DRAM and PCIe as NOC endpoints: tile format (32×32 faces in Z-order), DRAM bank geometry/interleaving, address generation, and PCIe endpoint for host memory access.

DRAM and PCIe Endpoint Emulator Specification (Blackhole)

DRAM and PCIe are not separate buses. Both are NoC endpoints — nodes on the existing NoC grid with fixed XY coordinates. The emulator accesses them via the same NIU command buffer mechanism documented in niu.md. This spec covers:

Tile data format and tilization (what gets stored)
DRAM bank geometry, interleaving, and address generation (how it’s addressed)
PCIe endpoint (host memory access)

1. Tile Format and Tilization

All data flowing through DRAM is tiled. Understanding the tile layout is necessary to interpret DRAM contents during debugging, even though the emulator itself treats tiles as opaque byte blobs.

1.1 Tile Geometry

A 32×32 tile = 1024 elements, stored as 4 contiguous 16×16 faces in Z-order:

Face 0  [rows 0-15,  cols 0-15]   element offsets 0–255
Face 1  [rows 0-15,  cols 16-31]  element offsets 256–511
Face 2  [rows 16-31, cols 0-15]   element offsets 512–767
Face 3  [rows 16-31, cols 16-31]  element offsets 768–1023

Within each face: row-major (16 elements × 16 rows). Element index = face_offset + (r % 16) * 16 + (c % 16).

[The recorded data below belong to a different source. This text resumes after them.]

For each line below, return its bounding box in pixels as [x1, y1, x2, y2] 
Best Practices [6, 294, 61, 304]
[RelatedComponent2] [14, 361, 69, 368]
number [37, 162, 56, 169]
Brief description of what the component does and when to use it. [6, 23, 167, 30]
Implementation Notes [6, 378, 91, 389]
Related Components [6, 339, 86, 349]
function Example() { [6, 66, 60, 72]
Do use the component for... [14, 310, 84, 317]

The face split exists because the Tensix FPU natively computes 16×16 matrix multiplications. A 32×32 matmul decomposes into four 16×16 face operations. The unpacker reads faces into SrcA/SrcB; the packer writes faces from DEST.

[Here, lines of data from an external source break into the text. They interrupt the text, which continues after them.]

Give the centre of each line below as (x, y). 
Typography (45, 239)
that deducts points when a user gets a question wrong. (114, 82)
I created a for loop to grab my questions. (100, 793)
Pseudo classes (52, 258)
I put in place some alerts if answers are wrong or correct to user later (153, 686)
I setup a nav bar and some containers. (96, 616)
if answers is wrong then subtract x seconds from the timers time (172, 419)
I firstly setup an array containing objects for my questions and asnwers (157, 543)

Other hardware-supported tile shapes: 16×32, 32×16, 16×16 — all use 16×16 faces.

1.2 Data Formats and Tile Sizes

enum DataFormat : uint8_t {
    Float32   = 0,   Float16   = 1,   Bfp8   = 2,   Bfp4   = 3,
    Tf32      = 4,   Float16_b = 5,   Bfp8_b = 6,   Bfp4_b = 7,
    Int32     = 8,   UInt16    = 9,   Lf8     = 10,  Bfp2   = 11,
    Int8      = 14,  Bfp2_b    = 15,  Fp8_e4m3 = 0x1A,
    UInt32    = 24,  UInt8     = 30,
    RawUInt8  = 0xF0, RawUInt16 = 0xF1, RawUInt32 = 0xF2,
};

_b suffix = “bfloat” variant (shared exponent per row). Non-_b = “a” format (shared exponent per face).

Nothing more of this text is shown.